Feature : ST_ClusterDBSCAN implementation
PostGIS ST_ClusterDBSCAN is a really powerfull function that is only available in PostGIS. This function return cluster number from a list of geometry based on DBSCAN.
https://postgis.net/docs/ST_ClusterDBSCAN.html
Is there any plan to work on it? As well as on ST_ClusterIntersect and ST_ClusterKMeans?
Yes, I'm waiting for some changes in DuckDBs sorting and partitioning code to land, after which I will try to integrate these into spatial.
We're also hoping to use the ST_ClusterDBSCAN. @Maxxen any idea if this is something that is weeks away or are we looking at months/year out?

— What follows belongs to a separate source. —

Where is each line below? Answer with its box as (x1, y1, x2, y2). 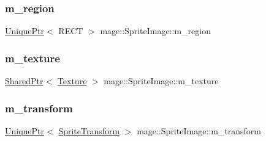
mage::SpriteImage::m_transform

Hard to say for sure but Im currently reworking distance computations in general, after which a naive in-memory DBSCAN shouldn't be too hard to implement. The larger sorting and partitioning changes required to make it really performant are probably not going to be in place until next major release.
ST_ClusterDBSCAN is very lacking
Happen to have any updates here? We're looking at a migration to DuckDB but we use this function pretty heavily with PostGIS today and there's not really any other equivalent of the algorithm.
Ive got ST_ClusterDBScan working from spatial's side, but it requires changes in DuckDB core in order to force the window function executor to always call the right callbacks. Im going to talk to the rest of the team to figure out how to proceed, and after that should be able to get it in for DuckDB v1.4 scheduled for September.
One thing to consider here is the ability to call partition also as alot of the time you're unable to call DBScan on larger areas.
Ive got ST_ClusterDBScan working from spatial's side, but it requires changes in DuckDB core in order to force the window function executor to always call the right callbacks. Im going to talk to the rest of the team to figure out how to proceed, and after that should be able to get it in for DuckDB v1.4 scheduled for September.
That would super helpful! There's no strong replacement algorithm available for us so having it in place on the next major release is exciting.
@fhk would there be a reason you can't call DBSCAN on larger areas? It does have density/distance function contraints, of course, but we haven't really seen any issues with other implementations of DBSCAN, even when it comes to large datasets. It should be able to run in O(n log n) time if implemented properly.
Ah ! Depends on your usecase and what you mean by big.
Alot of the time you want to cluster more than a million points.
My current method of choice for this is to use BigQuery or cuml.
Specifically running a whole US state or even a Country.
Typically there will be too much GEOMETRY to fit it all in memory. So people work around that by either pre partitioning the data or doing it in the query like so - https://stackoverflow.com/questions/68811457/clustering-using-dbscan-in-bigquery
@fhk interesting, I wonder if DuckDB's higher memory limits may help in this case - seems like BigQuery hits issues after 1GB in a partition.
I couldn't find any DuckDB documentation about any limits on per-partition memory, so this could still be a factor if it couldn't use all addressable space for some reason.
Ive got ST_ClusterDBScan working from spatial's side, but it requires changes in DuckDB core in order to force the window function executor to always call the right callbacks. Im going to talk to the rest of the team to figure out how to proceed, and after that should be able to get it in for DuckDB v1.4 scheduled for September.
Hi @Maxxen , any chance this actually landed in 1.4? I see that version was released today but this issue is still marked as open, so I’m guessing it didn’t make the cut.